USDA-wise, as far as agricultural products go, I did have some rasberry jam with me, little hedgehog that I am, but I said I had no food. Jam is a condiment. I don't know if they would have taken it, if I brought it up, so I didn't. My wife & family spent hours in the forest picking those wild rasberries, so I wasn't keen to mention it. I know that the commercial grade stuff would probably pass, and that homemade stuff might not. Which is hugely unfair, so I was quiet on the subject.

At SeaTac, US Customs is pretty lenient towards native english speakers, I'd say. I interacted with five of these border cops. The first one, at the passport counter, asked me about some questions to determine that I was legit -- the passport could be fake, after all. He was making conversation "who do you know in russia?" "what do you do for a living?" etc.

You get your bags, in an interminable wait inside customs. When you get them, you head towards the exit, slowly, looking for one of the wandering customs agents. The one I got asked me what I had -- gifts etc? I said "small stuff, worth less than $100 ... I bought some shirts" and at that he handed me back my passport & form & waved me on. The next guy said less (he saw the previous conversation), another guy nodded me on, and the final guy took the form, on the way out. No inspection, but I think that's because I don't fit their profile.

Monday, August 01, 2005

Street snapshot of the Russian commodity economy in 2005


Nestle is everywhere in Russia, selling ice cream. But so are the competing Russian brands. Of course, Nestle is trying to capture the money spent already on ice cream here ... and bring the profits to 'Switzerland' where they are 'based' (but really, the profits go to their major stockholders). Nestle (and Danon, ADM etc.) are agressively sourcing from the Russian milk industry -- so Russian cows will soon be treated as badly as US cows --systems of abuse are very much 'prototyped in the US' by capitalism, prior to export.

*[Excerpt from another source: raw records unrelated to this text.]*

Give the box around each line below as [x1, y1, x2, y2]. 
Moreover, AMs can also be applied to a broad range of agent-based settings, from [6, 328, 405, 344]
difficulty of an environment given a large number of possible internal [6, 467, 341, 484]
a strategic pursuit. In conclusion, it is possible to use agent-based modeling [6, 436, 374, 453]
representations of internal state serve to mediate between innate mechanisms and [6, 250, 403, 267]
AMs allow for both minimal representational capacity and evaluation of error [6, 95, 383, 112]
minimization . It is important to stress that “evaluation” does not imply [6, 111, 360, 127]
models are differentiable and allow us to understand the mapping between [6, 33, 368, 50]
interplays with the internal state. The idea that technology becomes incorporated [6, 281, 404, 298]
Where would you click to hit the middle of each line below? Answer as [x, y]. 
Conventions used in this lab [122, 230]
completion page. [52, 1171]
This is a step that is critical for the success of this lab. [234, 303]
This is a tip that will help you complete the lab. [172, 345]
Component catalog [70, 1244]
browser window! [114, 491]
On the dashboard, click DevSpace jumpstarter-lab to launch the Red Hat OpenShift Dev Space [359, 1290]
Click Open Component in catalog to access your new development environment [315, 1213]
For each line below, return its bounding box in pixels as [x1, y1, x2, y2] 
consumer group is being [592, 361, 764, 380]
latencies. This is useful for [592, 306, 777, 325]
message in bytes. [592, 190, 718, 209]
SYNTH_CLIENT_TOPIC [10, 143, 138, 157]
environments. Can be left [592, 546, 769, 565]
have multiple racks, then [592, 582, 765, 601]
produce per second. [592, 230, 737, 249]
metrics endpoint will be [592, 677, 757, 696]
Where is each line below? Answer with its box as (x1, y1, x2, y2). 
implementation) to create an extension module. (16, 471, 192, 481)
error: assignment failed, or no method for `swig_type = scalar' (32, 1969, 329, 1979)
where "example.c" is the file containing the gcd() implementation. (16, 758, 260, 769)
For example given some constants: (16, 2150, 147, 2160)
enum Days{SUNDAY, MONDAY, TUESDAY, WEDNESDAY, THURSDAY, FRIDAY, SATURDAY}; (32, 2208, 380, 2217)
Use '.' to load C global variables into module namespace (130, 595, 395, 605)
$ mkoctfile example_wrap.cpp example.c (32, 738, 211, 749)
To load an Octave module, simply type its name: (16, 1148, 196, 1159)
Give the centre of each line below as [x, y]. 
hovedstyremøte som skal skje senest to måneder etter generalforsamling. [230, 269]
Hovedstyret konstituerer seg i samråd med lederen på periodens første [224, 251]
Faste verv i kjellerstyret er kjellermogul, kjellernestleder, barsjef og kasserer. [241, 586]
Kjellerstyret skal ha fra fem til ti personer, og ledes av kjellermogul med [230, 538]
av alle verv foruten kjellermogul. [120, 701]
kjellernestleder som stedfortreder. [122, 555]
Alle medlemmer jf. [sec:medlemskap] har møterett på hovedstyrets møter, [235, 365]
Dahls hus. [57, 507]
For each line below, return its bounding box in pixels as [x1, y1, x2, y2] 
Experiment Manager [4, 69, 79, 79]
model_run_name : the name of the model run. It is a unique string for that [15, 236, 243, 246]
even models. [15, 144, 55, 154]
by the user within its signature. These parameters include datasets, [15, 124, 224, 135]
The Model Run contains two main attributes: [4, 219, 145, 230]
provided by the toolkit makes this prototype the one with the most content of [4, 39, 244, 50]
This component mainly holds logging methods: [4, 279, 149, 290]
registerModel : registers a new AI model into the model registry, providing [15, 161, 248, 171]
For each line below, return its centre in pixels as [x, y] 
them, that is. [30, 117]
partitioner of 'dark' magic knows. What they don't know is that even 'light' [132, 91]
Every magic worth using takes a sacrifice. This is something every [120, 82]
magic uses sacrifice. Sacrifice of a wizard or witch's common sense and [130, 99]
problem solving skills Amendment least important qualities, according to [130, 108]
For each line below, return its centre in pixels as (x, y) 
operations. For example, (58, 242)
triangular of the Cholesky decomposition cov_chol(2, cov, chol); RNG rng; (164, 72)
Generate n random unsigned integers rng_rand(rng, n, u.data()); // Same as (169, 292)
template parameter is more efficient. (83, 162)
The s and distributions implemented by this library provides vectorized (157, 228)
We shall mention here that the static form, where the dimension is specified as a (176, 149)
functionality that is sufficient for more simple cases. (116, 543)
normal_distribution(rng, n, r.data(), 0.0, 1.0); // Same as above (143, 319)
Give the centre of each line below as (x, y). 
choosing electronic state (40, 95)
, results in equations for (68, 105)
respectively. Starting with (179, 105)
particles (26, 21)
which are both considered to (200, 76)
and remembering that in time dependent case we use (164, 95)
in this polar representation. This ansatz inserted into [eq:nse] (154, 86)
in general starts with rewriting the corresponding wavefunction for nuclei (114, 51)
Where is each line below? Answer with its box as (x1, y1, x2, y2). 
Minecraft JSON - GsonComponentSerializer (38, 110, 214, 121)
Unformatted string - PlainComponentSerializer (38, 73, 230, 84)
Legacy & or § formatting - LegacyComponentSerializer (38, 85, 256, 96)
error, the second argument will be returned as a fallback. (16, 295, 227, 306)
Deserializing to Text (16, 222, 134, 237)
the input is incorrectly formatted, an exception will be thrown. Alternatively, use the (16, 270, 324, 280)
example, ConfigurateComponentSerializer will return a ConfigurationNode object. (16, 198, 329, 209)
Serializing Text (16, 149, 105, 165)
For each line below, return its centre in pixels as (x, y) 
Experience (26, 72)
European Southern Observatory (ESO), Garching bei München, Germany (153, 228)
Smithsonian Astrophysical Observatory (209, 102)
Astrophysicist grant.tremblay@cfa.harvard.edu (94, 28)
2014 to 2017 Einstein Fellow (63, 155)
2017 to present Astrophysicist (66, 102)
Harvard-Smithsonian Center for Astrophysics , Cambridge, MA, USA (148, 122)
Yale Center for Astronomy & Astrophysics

Ice cream manufacturers in Russia, under this intense competition, will probably mostly sell out, to appease Nestle's desire to re-brand Russian ice cream ... if that hasn't happened already. Most of these 'native manufacturers', when they really are native, are the nouveau rich, broadly called oligarchs here, who stole the country's resources during Yelstin's great sell out. Ironically, many of them have swiss bank accounts ...

So, after having destroyed the Soviet economy through economic-political opportunism under Yelstin, the West is playing hardball, grabbing what resources they can ... in a never ending destructive cycle.

People seem to be very aware of Nestle's rapacious imperialist habits, and that of all these expanding Western companies, whether consumer-branded or not. But they seem pretty cynical about Russian companies too. "You can't trust what it says on the package!" some babushka advised us in a grocery store, about a Russian fruit juice. True of all modern production.

So is the answer in the villages? Is that where there's still some way to escape the insanity? Well, villages often have their petty oligarchs too now -- Lords, who mostly keep to themselves but, like those nobles of old, tend to treat normal people like dogs.

The answer: is in coalition, of course! The tools to solve the problems are there, and some are using them in Russia. The most we can do in the US, to help, is to stop the World Bank, and related programs, which endlessly fund destructive empire-building for the benefit of a few.

Time habits

Russians, at least the urban kind, are surprisingly obsessed with the clock. Things should start & finish on time. Trains should run on time. You should work "from bell to bell", and then rush to do something else. Russians on the Moscow Metro definitely outpace the Japanese in Tokyo. Such determined bursts of energy ... to get home, go out, or go relax. They really seem to make transition time as short as possible. This 'culture' is very much the residue of top-down optimizations. It takes getting used to, seems both unnatural, and surprisingly anti-cooperative.